Sound familiar? It should.
Here are other classic examples of LSU Band Syndrome over the last few years:
LSU at Kentucky, 2002: Trailing 30-27 with time enough for one last play, Marcus Randall heaves a 75-yard "Hail Mary" touchdown to Devery Henderson for a 33-30 win.
Although I hated to see this, it was hilarious to see Kentucky students pouring onto the field thinking the Wildcats had won the game.
I'll bet the players who dumped the water cooler on head coach Guy Morriss prematurely felt stupid.
They got what they deserved. This has since been dubbed the "Bluegrass Miracle."
LSU vs. Ole Miss, 2002: With a 13-7 lead in the fourth quarter, Eli Manning's pass in the red zone to Tremaine Turner bounces off Turner's head and is intercepted by LSU, who proceeds to the opposite end zone for the winning score and a 14-13 victory.
LSU at Ole Miss, 2003: Making its famed "kickers" debut, LSU Band Syndrome infects Ole Miss All-American Jonathan Nichols, causing him to miss two relatively easy kicks in a 17-14 Tiger win that wrestled the SEC West from the Rebels' grasp.
Manning also fell on fourth-and-10 with the game hanging in the balance, thus providing undeniable evidence that LSU is the most fortunate team in history.

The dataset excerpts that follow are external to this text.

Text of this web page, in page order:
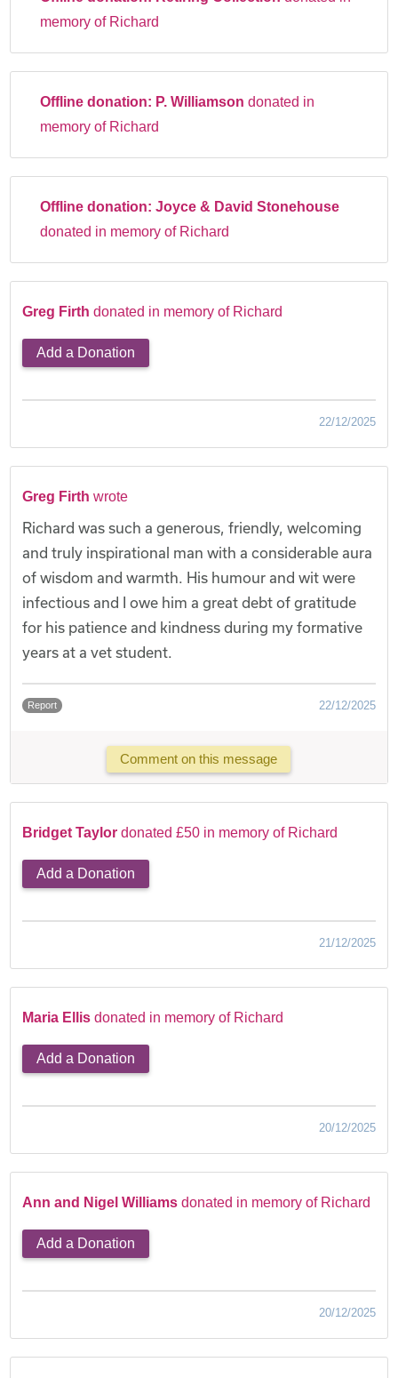
memory of Richard
Offline donation: P. Williamsondonated in
memory of Richard
Offline donation:Joyce & David Stonehouse
donated in memory of Richard
Greg Firth donated in memory of Richard
Add a Donation
22/12/2025
Greg Firth wrote
Richard was such a generous, friendly, welcoming
and truly inspirational man with a considerable aura
of wisdom and warmth. His humour and wit were
infectious and I owe him a great debt of gratitude
for his patience and kindness during my formative
years at a vet student.
Report 22/12/2025
Comment on this message
Bridget Taylordonated £50 in memory of Richard
Add a Donation
21/12/2025
Maria Ellisdonated in memory of Richard
Add a Donation
20/12/2025
Ann and Nigel Williams donated in memory of Richard
Add a Donation
20/12/2025
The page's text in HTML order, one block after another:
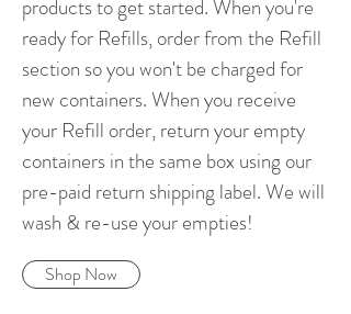
products to get started. When you're
ready for Refills, order from the Refill
section so you won't be charged for
new containers. When you receive
your Refill order, return your empty
containers in the same box using our
pre-paid return shipping label. We will
wash & re-use your empties!
Shop Now
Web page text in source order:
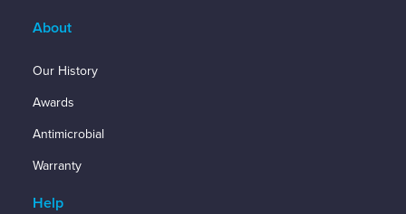
About
Our History
Awards
Antimicrobial
Warranty
Help
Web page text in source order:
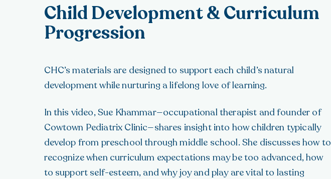
Child Development & Curriculum
Progression
CHC’s materials are designed to support each child’s natural
development while nurturing a lifelong love of learning.
In this video, Sue Khammar—occupational therapist and founder of
Cowtown Pediatrix Clinic—shares insight into how children typically
develop from preschool through middle school. She discusses how to
recognize when curriculum expectations may be too advanced, how
to support self-esteem, and why joy and play are vital to lasting
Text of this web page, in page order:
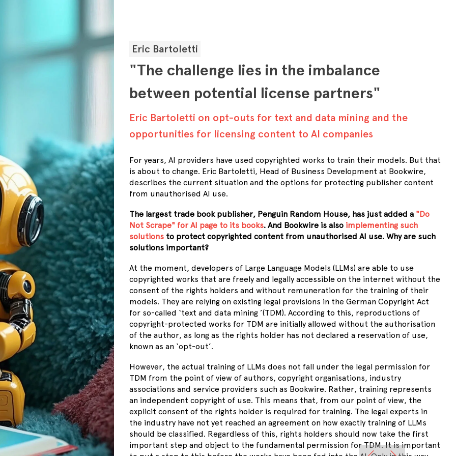
Eric Bartoletti
"The challenge lies in the imbalance
between potential license partners"
Eric Bartoletti on opt-outs for text and data mining and the
opportunities for licensing content to AI companies
For years, AI providers have used copyrighted works to train their models. But that
is about to change. Eric Bartoletti, Head of Business Development at Bookwire,
describes the current situation and the options for protecting publisher content
from unauthorised AI use.
The largest trade book publisher, Penguin Random House, has just added a "Do
Not Scrape" for AI page to its books. And Bookwire is also implementing such
solutions to protect copyrighted content from unauthorised AI use. Why are such
solutions important?
At the moment, developers of Large Language Models (LLMs) are able to use
copyrighted works that are freely and legally accessible on the internet without the
consent of the rights holders and without remuneration for the training of their
models. They are relying on existing legal provisions in the German Copyright Act
for so-called ‘text and data mining ’(TDM). According to this, reproductions of
copyright-protected works for TDM are initially allowed without the authorisation
of the author, as long as the rights holder has not declared a reservation of use,
known as an ‘opt-out’.
However, the actual training of LLMs does not fall under the legal permission for
TDM from the point of view of authors, copyright organisations, industry
associations and service providers such as Bookwire. Rather, training represents
an independent copyright of use. This means that, from our point of view, the
explicit consent of the rights holder is required for training. The legal experts in
the industry have not yet reached an agreement on how exactly training of LLMs
should be classified. Regardless of this, rights holders should now take the first
important step and object to the fundamental permission for TDM. It is important
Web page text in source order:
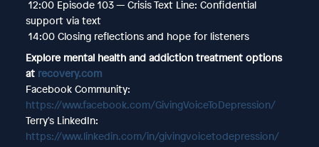
12:00 Episode 103 — Crisis Text Line: Confidential
support via text
14:00 Closing reflections and hope for listeners
Explore mental health and addiction treatment options
at recovery.com
Facebook Community:
https://www.facebook.com/GivingVoiceToDepression/
Terry's LinkedIn:
https://www.linkedin.com/in/givingvoicetodepression/
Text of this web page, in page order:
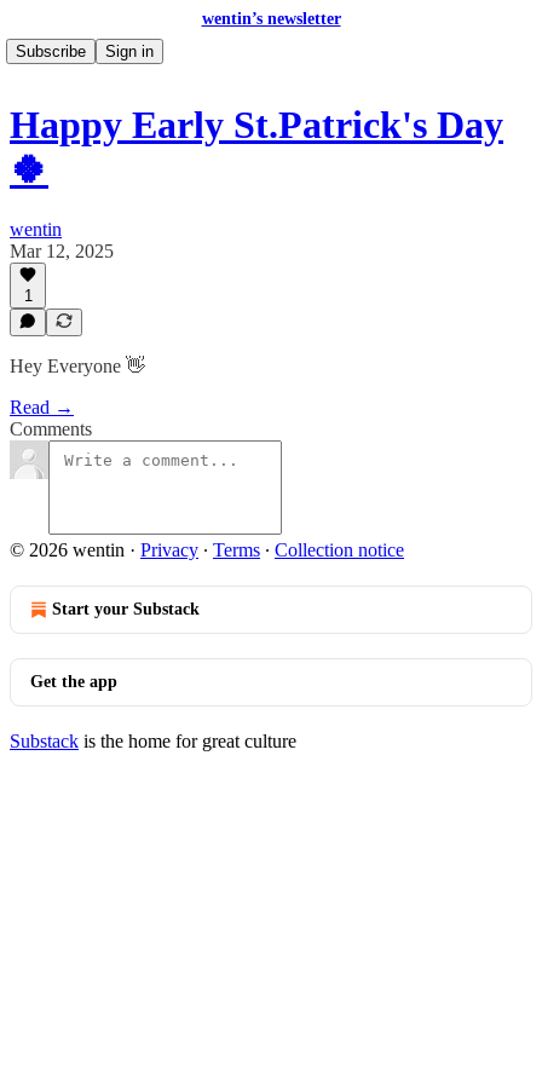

LSU vs. Oregon State, 2004: Freshman kicker Alexis Serna misses three extra points as LSU eeks out a 22-21 season-opening win over Oregon State in defense of their 2003 National Championship. Enough said.
LSU vs. Auburn, 2005: Auburn kicker John Vaughn misses FIVE field goals as LSU takes a 20-17 win over Auburn in overtime. To add insult to injury, his last attempt clanked off the left upright in overtime.
To make matters worse, LSU only has to pay the piper every few years for all these miracles.
Most recently, in 2005, Drew Tate of Iowa dropped a 56-yard "Hail Mary" of his own to drown the Tigers 30-25 in the Capital One Bowl. This was a joyous moment.
I couldn't think of a better group for it to happen to than the most fortunate, and most talented, football team in America.
There you have it. If you are a kicker reading this article, cut it out and burn it.
LSU Band Syndrome is highly dangerous to kickers.
It also affects star quarterbacks and tends to result in balls miraculously glancing off helmets.